Reducing the sequencing cost for a whole human genome from more than $1 billion to under $1,000 has driven enormous progress on this very incomplete puzzle. Reducing it to $100 will generate additional discoveries; however, those discoveries will be incremental, not revolutionary. Scientists require orthogonal approaches and novel capabilities in the tools they use to catapult forward our knowledge base. We believe that two approaches fit this criteria: dramatic improvement in resolution, and the integration of previously disparate disciplines and capabilities.

A Resolution Revolution: Single Cell Genomics

Until very recently, genomics had relied on the analysis of bulk tissue samples. While important questions were answered, bulk analysis ignores critical biological information. Any biopsy is comprised of a variety of cell types.

More than 200 human cell types are known (and counting). Blending all of the cells of a sample together for bulk analysis obscures function at the cellular level and ignores proportional differences in cell types. With this type of analysis, we are only able to reveal the most obvious information. Single-cell genomics – the ability to analyze each cell individually on a genome-wide scale – is now providing the lens needed to match biological complexity.

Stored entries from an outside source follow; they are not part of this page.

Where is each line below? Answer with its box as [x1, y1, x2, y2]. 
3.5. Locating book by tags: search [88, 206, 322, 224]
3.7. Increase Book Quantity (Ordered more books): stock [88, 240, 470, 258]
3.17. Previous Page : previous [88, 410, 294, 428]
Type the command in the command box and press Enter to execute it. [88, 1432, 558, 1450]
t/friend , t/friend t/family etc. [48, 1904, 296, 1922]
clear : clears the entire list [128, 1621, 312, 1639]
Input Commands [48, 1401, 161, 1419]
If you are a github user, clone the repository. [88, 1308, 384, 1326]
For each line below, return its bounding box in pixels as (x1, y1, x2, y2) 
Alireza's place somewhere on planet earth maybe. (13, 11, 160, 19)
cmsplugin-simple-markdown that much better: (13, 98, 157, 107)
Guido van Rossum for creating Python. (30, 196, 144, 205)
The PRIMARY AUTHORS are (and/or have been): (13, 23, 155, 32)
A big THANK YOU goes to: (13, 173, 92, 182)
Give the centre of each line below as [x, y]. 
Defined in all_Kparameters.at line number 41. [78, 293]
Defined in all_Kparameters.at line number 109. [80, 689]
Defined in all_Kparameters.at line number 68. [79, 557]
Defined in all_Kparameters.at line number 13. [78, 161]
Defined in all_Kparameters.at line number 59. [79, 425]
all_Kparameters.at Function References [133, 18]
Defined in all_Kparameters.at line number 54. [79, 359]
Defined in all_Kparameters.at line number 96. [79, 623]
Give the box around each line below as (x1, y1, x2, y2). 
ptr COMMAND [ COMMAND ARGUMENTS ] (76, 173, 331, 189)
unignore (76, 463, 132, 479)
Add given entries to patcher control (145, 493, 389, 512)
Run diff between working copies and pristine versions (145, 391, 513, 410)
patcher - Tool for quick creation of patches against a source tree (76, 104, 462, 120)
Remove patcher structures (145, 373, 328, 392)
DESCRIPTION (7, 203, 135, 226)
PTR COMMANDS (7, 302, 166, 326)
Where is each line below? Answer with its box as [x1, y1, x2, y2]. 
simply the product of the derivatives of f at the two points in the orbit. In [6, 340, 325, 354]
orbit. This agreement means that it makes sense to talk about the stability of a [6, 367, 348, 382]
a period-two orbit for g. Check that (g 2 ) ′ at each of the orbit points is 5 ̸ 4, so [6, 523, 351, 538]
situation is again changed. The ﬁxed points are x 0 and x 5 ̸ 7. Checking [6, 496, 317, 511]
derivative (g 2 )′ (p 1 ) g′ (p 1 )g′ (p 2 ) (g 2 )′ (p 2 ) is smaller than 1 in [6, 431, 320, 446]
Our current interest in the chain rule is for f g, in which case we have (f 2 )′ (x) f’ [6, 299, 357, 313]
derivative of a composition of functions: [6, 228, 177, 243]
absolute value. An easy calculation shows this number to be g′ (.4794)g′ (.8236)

10x Genomics (and others) are pioneering single-cell genomics approaches and expanding the types of analysis possible on the single cell level, including DNA sequencing, RNA profiling, epigenetic discovery, and immunology. More and more applications of single cell analysis will be developed now that this important platform has become robust and its usage is proliferating across the research ecosystem.

The cellular level insights from single-cell genomics are really just starting to demonstrate the power of this approach; for instance, the identification of a rare airway cell type (pulmonary ionocyte) now deemed to be important in cystic fibrosis.

That said, there is even another dimension of information to augment these experiments – how these cells are positioned and interact in the tissue. This spatial information will be vital to understanding some diseases.

Traditionally, the analysis of tissue has been the domain of pathology – thin slices stained with one or two markers. An important future area of tool development will bring genomic-level analysis to tissue with intact spatial positioning of cells, thereby allowing genomic assays to be run on cells at the tissue level.

The Power of Integration

While the idea of integrating DNA, RNA and protein data has been talked about for over a decade, this data has suffered from both a lack of resolution as well as unifying assay technology. However, recent advances are overcoming these limitations; it is now possible to analyze, at the single-cell level in the same sample, both RNA transcription and epigenetic changes, providing an insight into how epigenetics affects transcription.

Likewise, one can determine both the antigen and the sequence of the specific immune receptor to which the antigen binds with single-cell discrimination, opening up the opportunity for immune mapping, future therapeutics and universal diagnostic tests.

Soon, integration will expand beyond these multi-analyte biological “read only” assays, to incorporate powerful biological “writing” capabilities such as CRISPR. Integration of CRISPR with genomic tools and single-cell analysis will allow scientists to write (edit DNA), test (assay for some biological output), and read (sequence) in a parallel fashion, interrogating multiple readouts (DNA, RNA, protein, phenotype).

An early example of this integration is Perturb-SEQ, where, in a multiplexed assay, tens of thousands of individual genes are disrupted in single cells with the phenotypic results of that disruption being analyzed through single-cell RNA profiling, enabling comprehensive functional genomics.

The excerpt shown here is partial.